I’m afraid my daughter will never have a memory of me when I’m young.
Young is a relative term. I don’t mean to be ageist. It’s just that for me, my mother stopped aging at 42 years old. When I look at her now, even though I know she is older than 65 (I made a promise long ago I’d never reveal exactly how old she is), she still looks 42. When she looks at me and complains about lines above her lips, I don’t see them. When she complains about her thinning hair, all I see is thick, curly blond hair. My mom is beautiful, will always be beautiful, and is transfixed in my mind’s eye that way.
My daughter, however, can’t know the 42-year-old version of me. That age came and went when my little girl was only 3, too young to form a permanent impression of what I looked like unless prompted by a photograph when she is older.
Now that she’s 8, I’m anxious and impatient for the ageless memory of me to form. I want to help craft it, make it imprint on her like my scent did when she was a newborn. But there’s no trick I know of to make that happen. With all the technology in the world, there is no memory chip for the human brain. Our tickling games, giggles, coloring, swinging, and putting on make-up are my memories, and I want to share them with her—inscribe them in her heart and mind.
She enjoys reminiscing about the images of us in photo albums. She can recall with perfect clarity how we saw an alligator when we went fishing and how she cried when I yelled at her for running away from me in a crowd. Pointing at pictures of herself as an infant, she recounts the stories I shared with her.
The sentimental journey is endearing, but I don’t trust the shared memories will last. My mother stopped aging in my mind when I was 14. If the same thing happens with my daughter, I will be 53, and no amount of diet, exercise, or Botox will change the reality.
She has an older mother, and she doesn’t care at all now, but she may one day soon. Waiting to be in a good marriage before having children was a choice I made. I didn’t want to have a child grow up in a stressed environment, so I put off starting our family until I felt safe in marriage and conceived my beautiful girl.
But waiting has consequences. Raised inverted veins crisscross my hands like a topographic map, and unless I make a fist to pull the skin taught, I hardly recognize them as my own.
These hands held my daughter’s small and plump ones. They wipe her tears. They’re at the end of the arms that hold her when she’s sick or cries. By the time she sees them, the skin will be thinner and easily pull away from my bones. How will she look at mine and see her own?
Since she takes after her father’s side of the family—tall, long limbs, and fair sensitive skin—how will she view my olive skin, short limbs, and long torso? My consolation prize is she’s picking up my mannerisms. But at 14, I doubt she’ll cherish talking with her hands the way I do, crossing her right leg over her left, or cocking her head to the right when she’s irritated. She may not appreciate her love of shoes and her ability to memorize the words to songs without trying, which she sings aloud with all her heart just like me.

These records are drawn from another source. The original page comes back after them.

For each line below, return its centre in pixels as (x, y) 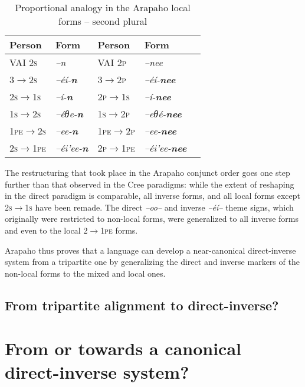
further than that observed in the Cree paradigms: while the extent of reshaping (150, 184)
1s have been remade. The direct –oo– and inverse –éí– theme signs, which (159, 207)
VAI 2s (24, 62)
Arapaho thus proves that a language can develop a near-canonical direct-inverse (150, 250)
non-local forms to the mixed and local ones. (85, 273)
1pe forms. (119, 230)
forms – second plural (103, 21)
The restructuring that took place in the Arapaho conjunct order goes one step (147, 172)
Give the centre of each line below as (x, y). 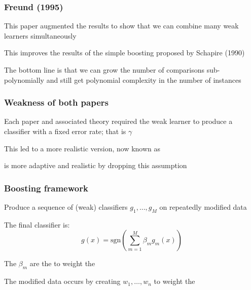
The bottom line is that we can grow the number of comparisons (104, 70)
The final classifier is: (37, 224)
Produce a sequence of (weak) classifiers (66, 207)
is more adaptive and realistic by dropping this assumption (96, 165)
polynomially (24, 79)
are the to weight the (62, 263)
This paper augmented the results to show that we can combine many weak (121, 26)
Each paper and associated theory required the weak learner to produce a (118, 121)
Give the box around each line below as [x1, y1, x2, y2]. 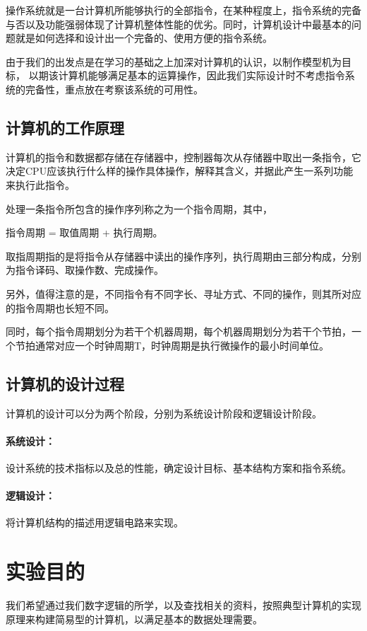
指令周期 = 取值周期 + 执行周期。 [6, 225, 163, 240]
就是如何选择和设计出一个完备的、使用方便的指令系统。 [15, 30, 272, 45]
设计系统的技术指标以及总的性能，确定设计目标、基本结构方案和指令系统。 [6, 460, 351, 475]
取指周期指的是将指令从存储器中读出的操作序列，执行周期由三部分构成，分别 [6, 248, 361, 263]
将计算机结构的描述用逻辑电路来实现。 [6, 515, 183, 530]
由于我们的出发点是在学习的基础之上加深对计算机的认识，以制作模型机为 [6, 54, 342, 69]
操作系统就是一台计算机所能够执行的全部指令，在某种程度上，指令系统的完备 [6, 3, 361, 17]
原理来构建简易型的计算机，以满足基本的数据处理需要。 [6, 611, 263, 626]
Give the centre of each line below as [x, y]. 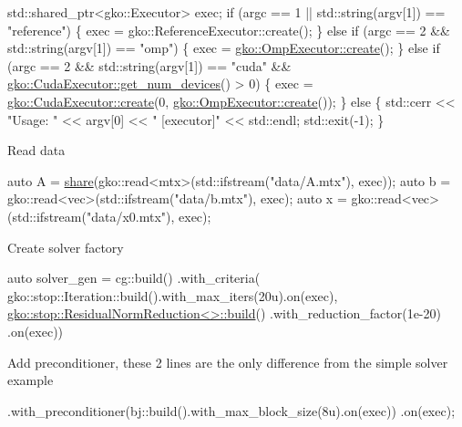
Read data [36, 150]
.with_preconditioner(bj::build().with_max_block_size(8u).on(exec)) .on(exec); [231, 410]
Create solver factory [66, 247]
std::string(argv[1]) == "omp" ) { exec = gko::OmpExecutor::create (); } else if [224, 48]
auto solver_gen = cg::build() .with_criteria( [134, 278]
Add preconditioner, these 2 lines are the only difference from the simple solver [228, 362]
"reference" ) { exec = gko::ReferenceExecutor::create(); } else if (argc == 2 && [229, 30]
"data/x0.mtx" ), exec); [149, 216]

I’m not sure if my fear is rational. Who cares what a parent looks like when a child is loved and secure, right? Someone needs to tell my heart that the dread of always being seen as old to my one and only child is ridiculous. Please.
She’ll never know me when I didn’t wear glasses. She won’t know me when my back didn’t go out, or when my right foot didn’t have a scar, or how dancing too hard requires recovery time before I can exercise again. She won’t know I loved wearing high heels, because wearing them now causes low back pain, or that I ever ate fried food without getting a tummy ache. Not to mention those terrible dark hairs growing on my face that require tweezer vigilance!
She’ll know the future me. One I can’t say I’ll recognize. The woman I am becoming, the one who is older with more lines and spots on her face.
As if my daughter knew I was writing this, she started calling for me. Her voice a higher pitch, signaling it’s vital I go to her and see what is so important.
When I reached her, she turned her pretty face up toward mine, her light gray-blue eyes wide and innocent, yet full of yearning. She took a deep breath and said, “Mommy, I think you’re beautiful. I love you. I know you love me. I know I came out of your tummy.”
I held her in my older arms and hands. “I love you, too, baby girl. I love you, too.” And blinked away my tears because I didn’t want her to see me cry.
Perhaps my fear is more sinister than vanity. Is my age a clock ticking down the time I’ll be in her life?
Here I am, self-obsessed with my appearance, when the real threat is time. I hope I inherit the longevity that runs in my mother’s side of the family. Grandma Jean lived into her 90s with full mental capabilities. Maybe my daughter inherited my husband’s photographic memory, and, despite the great odds, she’ll always see me as I am today.
And maybe none of this matters because she’ll be a happy and well-loved girl who grows into a woman who knows her mother always adored her. To her, that will be beautiful and timeless.